Besprochene Bücher / Literaturhinweise

Zu Allerheiligen 1977 verschwindet die millionenschwere junge Erbin einer wohlhabenden Familie der Côte-d’Azur spurlos. Es gibt jahrzehntelang kein Lebenszeichen von ihr, ihre Leiche wurde nie gefunden. Ein spannender Plot, der die Grundessenz für einen nicht minder fesselnden Kriminalroman oder Thriller hergeben könnte. Allerdings ist dies keine erfundene Geschichte, sondern beruht auf den Tatsachen eines der größten Kriminalfälle, die die französische Justiz in den vergangenen vier Jahrzehnten in Atem hielten. Die damals 29jährige Agnès Le Roux, Erbin des berühmten Spielcasinos Palais de la Méditerranée kehrt nach einem Kurzurlaub mit ihrem Liebhaber in Italien nicht mehr zurück. Ihr Liebhaber, Maurice Agnelet, Anwalt, verheiratet und Vater von drei Söhnen, ein charismatischer, aber skrupelloser Playboy, gerät bald unter Verdacht, in das mysteriöse Verschwinden der Frau verwickelt zu sein. Erschwerend kommt hinzu, dass er sie als ihr Anwalt überredete, ihre geerbten Casino-Anteile einem zwielichtigen Konkurrenten zu übertragen und den dafür erhaltenen Millionenbetrag offenbar auf eigene Konten abzweigte.

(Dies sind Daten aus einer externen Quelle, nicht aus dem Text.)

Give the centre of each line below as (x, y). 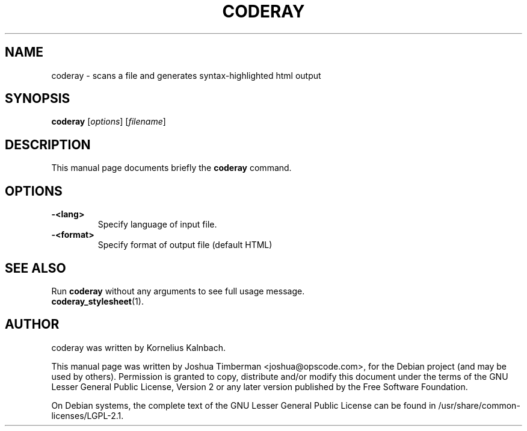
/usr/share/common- (479, 405)
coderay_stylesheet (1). (97, 301)
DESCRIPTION (48, 144)
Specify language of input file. (157, 225)
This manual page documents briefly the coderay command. (171, 168)
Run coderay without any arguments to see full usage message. (178, 291)
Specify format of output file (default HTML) (185, 245)
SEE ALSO (35, 268)
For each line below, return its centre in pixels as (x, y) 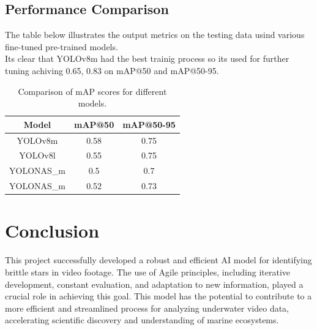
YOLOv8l (37, 155)
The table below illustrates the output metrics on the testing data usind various (155, 35)
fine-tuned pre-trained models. (62, 46)
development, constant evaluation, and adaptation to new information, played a (154, 284)
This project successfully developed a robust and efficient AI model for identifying (158, 260)
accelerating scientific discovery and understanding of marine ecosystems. (142, 320)
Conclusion (52, 231)
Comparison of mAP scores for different (92, 91)
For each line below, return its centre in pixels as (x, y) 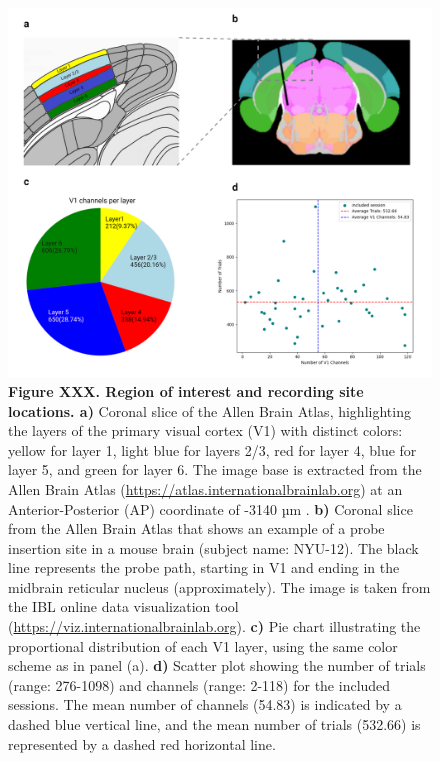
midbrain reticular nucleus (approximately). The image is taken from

Pascale Robert-Diard, langjährige Gerichtsreporterin von Le Monde, hat diese packende Tatsachenstory nach jahrelanger Recherche und intensivem persönlichen Kontakt mit einem der Söhne, Guillaume Agnelet, in einem spannenden, gerade einmal 150 Seiten fassenden Buch verschriftlicht, das nun endlich auch in einer deutschsprachigen Übersetzung im Wiener Zsolnay-Verlag vorliegt. Jahrzehntelangt kämpfte Maurice Agnelet, der im Laufe des Berichtes von Robert-Diard zusehends als psychisch kranker, manipulativer und berechnender Charakter skizziert wird, gegen die französische Justiz. Untersuchungshaft, Verurteilung, Aufhebung des Urteils bis hin zu Beschwerden beim Europäischen Gerichtshof – Maurice Agnelet durchwandert so ziemlich alle Etappen der französischen Justiz und kann einer rechtskräftigen Verurteilung jahrzehntelang entgehen. Erst 2014 wird er durch die belastende Aussage seines Sohnes Guillaume wegen des Mordes an Agnès Le Roux rechtskräftig verurteilt.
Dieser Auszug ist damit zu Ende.